Formel 1: Kommentar Vettel-Crash
Darum braucht die F1 Kiesbetten

Die Vettel-Fans werden sich noch immer mit einem flauen Magen an Hockenheim erinnern. Aber Fakt ist: Hier wurde Sportgeschichte geschrieben!
- Michael Zeitler
Es war wohl die einzige Stelle auf der Rennstrecke, an der Sebastian Vettel diesen Fehler nicht hätte machen dürfen. Ein kleiner Verbremser mit großen Wirkung. Das ist tragisch – für Vettel, für seine Fans, für den Deutschland-GP.
Vettel-Patzer: Seine Erklärung
Aber man kann auch das Positive sehen. Vettel fuhr in Hockenheim in seiner eigenen Liga. Schon am kommenden Wochenende in Ungarn kann er zurückschlagen.
Und vor allem: Dieser Deutschland-GP wird für immer in die Geschichte eingehen. Jeder der 71.000 Zuschauer vor Ort wird diese Szene nie vergessen. Genauso wenig, wie sie die Emotionen danach im voll befüllten Motodrom mit der einzigartigen Fußball-Stadion-Atmosphäre nie vergessen werden.

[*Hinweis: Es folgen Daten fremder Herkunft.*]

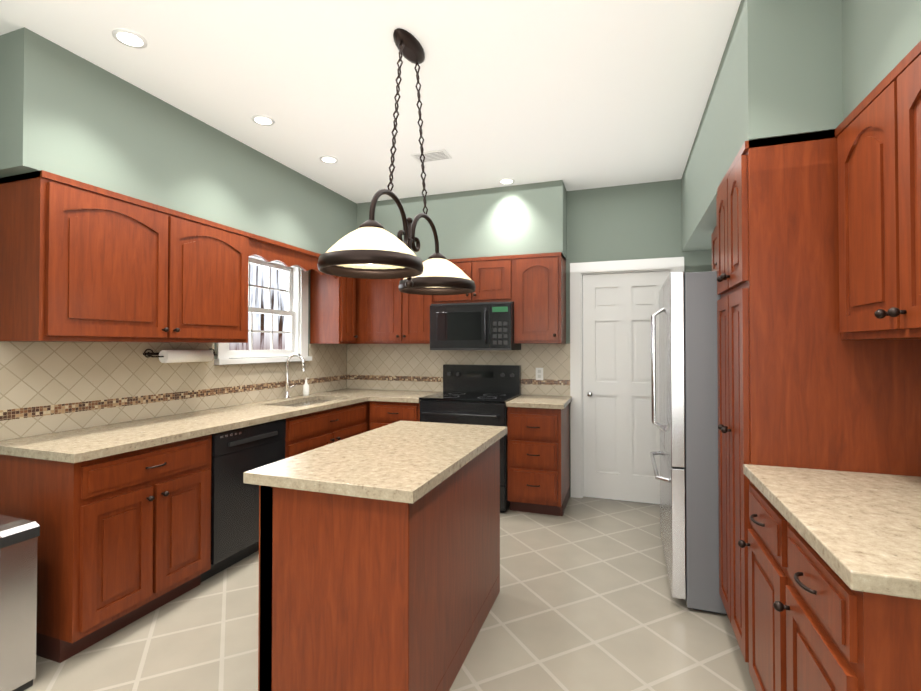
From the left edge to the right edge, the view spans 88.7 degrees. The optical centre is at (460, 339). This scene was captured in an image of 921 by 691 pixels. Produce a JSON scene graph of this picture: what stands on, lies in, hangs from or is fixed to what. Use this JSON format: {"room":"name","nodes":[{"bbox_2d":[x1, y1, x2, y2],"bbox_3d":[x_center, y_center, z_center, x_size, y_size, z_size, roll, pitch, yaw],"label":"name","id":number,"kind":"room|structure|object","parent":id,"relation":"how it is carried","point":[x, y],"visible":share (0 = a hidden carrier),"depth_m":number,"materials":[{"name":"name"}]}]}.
{"room":"kitchen","nodes":[
{"label":"kitchen","id":0,"kind":"room"},
{"bbox_2d":[14,269,310,364],"bbox_3d":[-2.384,-0.002,2.041,0.150,2.800,6.840,0,-1,19],"label":"wall","id":1,"kind":"structure","parent":0,"point":[309,271],"depth_m":4.49,"materials":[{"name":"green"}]},
{"bbox_2d":[0,170,255,342],"bbox_3d":[-1.852,-0.376,2.793,0.338,0.778,1.260,0,-1,19],"label":"upper cabinet","id":2,"kind":"object","parent":1,"relation":"attached to","point":[82,262],"depth_m":2.43,"materials":[{"name":"brown wood"}]},
{"bbox_2d":[0,341,347,440],"bbox_3d":[-1.729,0.265,3.663,0.011,0.478,3.039,0,-1,19],"label":"tile backsplash","id":3,"kind":"structure","parent":1,"relation":"attached to","point":[49,387],"depth_m":2.82,"materials":[{"name":"tile"}]},
{"bbox_2d":[143,348,217,362],"bbox_3d":[-1.844,0.104,3.170,0.103,0.092,0.537,0,-1,19],"label":"towel holder","id":4,"kind":"object","parent":3,"relation":"attached to","point":[172,356],"visible":1,"depth_m":3.10,"materials":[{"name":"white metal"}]},
{"bbox_2d":[0,27,355,253],"bbox_3d":[-1.593,-1.070,3.612,0.315,0.622,3.080,0,-1,19],"label":"soffit","id":5,"kind":"structure","parent":1,"relation":"attached to","point":[63,114],"depth_m":2.61,"materials":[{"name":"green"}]},
{"bbox_2d":[214,255,311,364],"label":"window","id":6,"kind":"structure","parent":1,"relation":"in","point":[295,313],"depth_m":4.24,"materials":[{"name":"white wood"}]},
{"bbox_2d":[308,258,357,343],"bbox_3d":[-1.228,-0.353,4.577,0.338,0.778,0.280,0,-1,19],"label":"upper cabinet","id":7,"kind":"object","parent":1,"relation":"attached to","point":[332,298],"depth_m":4.45,"materials":[{"name":"brown wood"}]},
{"bbox_2d":[0,0,740,202],"bbox_3d":[-0.460,-1.461,1.388,4.227,0.100,6.840,0,-1,19],"label":"ceiling","id":8,"kind":"structure","parent":0,"point":[573,95],"depth_m":2.51,"materials":[{"name":"white paint"}]},
{"bbox_2d":[112,28,147,48],"bbox_3d":[-1.533,-1.396,2.186,0.136,0.006,0.136,0,-1,19],"label":"recessed light","id":9,"kind":"object","parent":8,"relation":"in","point":[129,38],"visible":1,"depth_m":2.18,"materials":[{"name":"white glass"}]},
{"bbox_2d":[251,115,274,125],"bbox_3d":[-1.246,-1.386,2.976,0.136,0.006,0.136,0,-1,19],"label":"recessed light","id":10,"kind":"object","parent":8,"relation":"in","point":[264,120],"visible":1,"depth_m":2.97,"materials":[{"name":"white glass"}]},
{"bbox_2d":[320,156,337,162],"bbox_3d":[-1.006,-1.377,3.601,0.136,0.006,0.136,0,-1,19],"label":"recessed light","id":11,"kind":"object","parent":8,"relation":"in","point":[328,159],"visible":1,"depth_m":3.59,"materials":[{"name":"white glass"}]},
{"bbox_2d":[317,28,475,294],"bbox_3d":[-0.242,-0.821,2.233,0.418,1.154,1.118,0,-1,19],"label":"pendant light","id":12,"kind":"object","parent":8,"relation":"hanging from","point":[371,248],"visible":1,"depth_m":2.08,"materials":[{"name":"brown metal"}]},
{"bbox_2d":[411,149,451,162],"bbox_3d":[-0.218,-1.377,3.538,0.270,0.009,0.160,0,-1,19],"label":"ceiling vent","id":13,"kind":"object","parent":8,"relation":"in","point":[437,155],"visible":0.98,"depth_m":3.53,"materials":[{"name":"white metal"}]},
{"bbox_2d":[499,178,514,183],"bbox_3d":[0.399,-1.371,4.074,0.136,0.006,0.136,0,-1,19],"label":"recessed light","id":14,"kind":"object","parent":8,"relation":"in","point":[506,181],"visible":1,"depth_m":4.07,"materials":[{"name":"white"}]},
{"bbox_2d":[24,496,755,690],"bbox_3d":[-0.460,1.439,1.349,4.227,0.100,6.840,0,-1,19],"label":"floor","id":15,"kind":"structure","parent":0,"point":[585,600],"depth_m":2.27,"materials":[{"name":"tile"}]},
{"bbox_2d":[0,515,39,690],"bbox_3d":[-2.007,1.059,1.797,0.484,0.672,0.414,0,-1,19],"label":"trash can","id":16,"kind":"object","parent":15,"relation":"on","point":[18,578],"visible":1,"depth_m":1.85,"materials":[{"name":"silver metal"}]},
{"bbox_2d":[0,434,211,662],"bbox_3d":[-1.817,0.968,2.452,0.618,0.872,0.714,0,-1,19],"label":"base cabinet","id":17,"kind":"object","parent":15,"relation":"on","point":[123,540],"depth_m":2.17,"materials":[{"name":"brown wood"}]},
{"bbox_2d":[200,419,285,582],"bbox_3d":[-1.592,0.978,3.079,0.628,0.868,0.606,0,-1,19],"label":"dishwasher","id":18,"kind":"object","parent":15,"relation":"on","point":[236,454],"visible":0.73,"depth_m":2.87,"materials":[{"name":"black metal"}]},
{"bbox_2d":[284,401,366,458],"bbox_3d":[-1.315,0.987,3.888,0.618,0.872,1.092,0,-1,19],"label":"base cabinet","id":19,"kind":"object","parent":15,"relation":"on","point":[306,432],"depth_m":3.67,"materials":[{"name":"brown wood"}]},
{"bbox_2d":[0,388,438,462],"bbox_3d":[-1.197,0.522,3.461,1.146,0.040,3.060,0,-1,19],"label":"countertop","id":20,"kind":"structure","parent":19,"relation":"on","point":[81,445],"depth_m":2.68,"materials":[{"name":"stone"}]},
{"bbox_2d":[284,353,304,398],"bbox_3d":[-1.420,0.311,4.103,0.211,0.397,0.132,0,-1,19],"label":"faucet","id":21,"kind":"object","parent":20,"relation":"on","point":[287,387],"visible":1,"depth_m":4.08,"materials":[{"name":"silver metal"}]},
{"bbox_2d":[303,378,308,395],"bbox_3d":[-1.412,0.429,4.313,0.058,0.168,0.055,0,-1,19],"label":"soap bottle","id":22,"kind":"object","parent":20,"relation":"on","point":[305,389],"visible":1,"depth_m":4.29,"materials":[{"name":"white plastic"}]},
{"bbox_2d":[258,441,499,690],"bbox_3d":[-0.285,0.964,2.190,0.659,0.874,1.180,0,-1,19],"label":"kitchen island","id":23,"kind":"object","parent":15,"relation":"on","point":[379,558],"depth_m":1.66,"materials":[{"name":"brown wood"}]},
{"bbox_2d":[243,421,506,504],"bbox_3d":[-0.259,0.505,2.188,0.674,0.040,1.261,0,-1,19],"label":"island countertop","id":24,"kind":"structure","parent":23,"relation":"on","point":[401,462],"depth_m":1.85,"materials":[{"name":"beige stone"}]},
{"bbox_2d":[366,401,419,430],"bbox_3d":[-0.496,0.995,4.493,0.506,0.872,0.618,0,-1,19],"label":"base cabinet","id":25,"kind":"object","parent":15,"relation":"on","point":[378,413],"depth_m":4.23,"materials":[{"name":"brown wood"}]},
{"bbox_2d":[419,364,520,511],"bbox_3d":[0.098,0.833,4.244,0.765,1.190,0.699,0,-1,19],"label":"range","id":26,"kind":"object","parent":15,"relation":"on","point":[476,394],"visible":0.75,"depth_m":4.08,"materials":[{"name":"black metal"}]},
{"bbox_2d":[507,404,569,515],"bbox_3d":[0.687,0.989,4.079,0.435,0.872,0.618,0,-1,19],"label":"base cabinet","id":27,"kind":"object","parent":15,"relation":"on","point":[538,460],"depth_m":3.80,"materials":[{"name":"brown wood"}]},
{"bbox_2d":[506,394,571,408],"bbox_3d":[0.697,0.530,4.077,0.463,0.040,0.646,0,-1,19],"label":"countertop","id":28,"kind":"structure","parent":27,"relation":"on","point":[542,401],"depth_m":3.88,"materials":[{"name":"stone"}]},
{"bbox_2d":[650,271,726,614],"bbox_3d":[1.614,0.528,2.773,0.904,1.760,0.910,0,-1,19],"label":"fridge","id":29,"kind":"object","parent":15,"relation":"on","point":[687,425],"visible":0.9,"depth_m":2.44,"materials":[{"name":"grey metal"}]},
{"bbox_2d":[711,130,920,664],"bbox_3d":[1.501,0.311,2.009,0.628,2.174,0.592,0,-1,19],"label":"tall cabinet","id":30,"kind":"object","parent":15,"relation":"on","point":[801,384],"visible":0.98,"depth_m":1.78,"materials":[{"name":"brown wood"}]},
{"bbox_2d":[738,483,920,690],"bbox_3d":[1.233,0.952,1.296,0.667,0.872,0.906,0,-1,19],"label":"base cabinet","id":31,"kind":"object","parent":15,"relation":"on","point":[816,623],"visible":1,"depth_m":1.18,"materials":[{"name":"brown wood"}]},
{"bbox_2d":[743,464,920,599],"bbox_3d":[1.250,0.493,1.286,0.646,0.040,0.926,0,-1,19],"label":"countertop","id":32,"kind":"structure","parent":31,"relation":"on","point":[858,531],"depth_m":1.25,"materials":[{"name":"stone"}]},
{"bbox_2d":[350,179,711,495],"bbox_3d":[0.646,0.031,4.525,3.870,2.800,0.150,0,-1,19],"label":"wall","id":33,"kind":"structure","parent":0,"point":[631,222],"depth_m":4.17,"materials":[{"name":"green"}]},
{"bbox_2d":[355,278,410,343],"bbox_3d":[-0.697,-0.351,4.729,0.544,0.778,0.338,0,-1,19],"label":"upper cabinet","id":34,"kind":"object","parent":33,"relation":"attached to","point":[383,312],"depth_m":4.57,"materials":[{"name":"brown wood"}]},
{"bbox_2d":[407,261,434,343],"bbox_3d":[-0.385,-0.352,4.620,0.380,0.778,0.338,0,-1,19],"label":"upper cabinet","id":35,"kind":"object","parent":33,"relation":"attached to","point":[420,304],"depth_m":4.44,"materials":[{"name":"brown wood"}]},
{"bbox_2d":[348,344,569,395],"bbox_3d":[-0.096,0.279,4.695,2.354,0.478,0.011,0,-1,19],"label":"tile backsplash","id":36,"kind":"structure","parent":33,"relation":"attached to","point":[411,367],"depth_m":4.75,"materials":[{"name":"tile"}]},
{"bbox_2d":[536,368,542,379],"bbox_3d":[0.736,0.317,4.394,0.070,0.115,0.008,0,-1,19],"label":"electrical outlet plate","id":37,"kind":"object","parent":36,"relation":"attached to","point":[539,373],"visible":1,"depth_m":4.39,"materials":[{"name":"white plastic"}]},
{"bbox_2d":[356,180,566,260],"bbox_3d":[-0.023,-1.058,4.528,2.015,0.622,0.315,0,-1,19],"label":"soffit","id":38,"kind":"structure","parent":33,"relation":"attached to","point":[531,218],"depth_m":4.27,"materials":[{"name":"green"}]},
{"bbox_2d":[435,255,514,303],"bbox_3d":[0.159,-0.539,4.432,0.771,0.409,0.338,0,-1,19],"label":"upper cabinet","id":39,"kind":"object","parent":33,"relation":"attached to","point":[493,277],"depth_m":4.23,"materials":[{"name":"brown wood"}]},
{"bbox_2d":[430,301,520,349],"bbox_3d":[0.140,-0.118,4.376,0.763,0.425,0.446,0,-1,19],"label":"microwave","id":40,"kind":"object","parent":39,"relation":"attached to","point":[475,326],"visible":1,"depth_m":4.19,"materials":[{"name":"black"}]},
{"bbox_2d":[514,252,565,343],"bbox_3d":[0.717,-0.357,4.235,0.412,0.778,0.338,0,-1,19],"label":"upper cabinet","id":41,"kind":"object","parent":33,"relation":"attached to","point":[532,287],"depth_m":4.08,"materials":[{"name":"brown wood"}]},
{"bbox_2d":[570,257,683,503],"bbox_3d":[1.467,0.362,4.190,0.950,2.130,0.211,0,-1,19],"label":"door","id":42,"kind":"structure","parent":33,"relation":"attached to","point":[614,429],"depth_m":4.20,"materials":[{"name":"white wood"}]},
{"bbox_2d":[681,0,920,251],"bbox_3d":[1.640,-1.086,2.380,0.620,0.622,3.270,0,-1,19],"label":"soffit","id":43,"kind":"structure","parent":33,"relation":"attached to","point":[790,67],"depth_m":1.80,"materials":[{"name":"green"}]},
{"bbox_2d":[835,41,920,339],"bbox_3d":[1.370,-0.397,1.266,0.377,0.779,0.906,0,-1,19],"label":"upper cabinet","id":44,"kind":"object","parent":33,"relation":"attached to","point":[878,132],"visible":1,"depth_m":1.42,"materials":[{"name":"brown wood"}]}
]}

Der Unfall hatte auch was gutes.
In Hockenheim war Lewis Hamilton der Held, aber auch er versenkte seinen McLaren-Mercedes schon mal im Kiesbett und schmiss so den Titel weg: 2007 bei der Boxeneinfahrt in China.
Die Formel 1 braucht Kiesbetten, Stellen, die keine Fehler verzeihen. Denn nur so werden Helden und auch tragische Helden geboren. Tragische Helden, die zurückschlagen, sich zurückkämpfen können. Und das kann Vettel. Nein, das wird Vettel.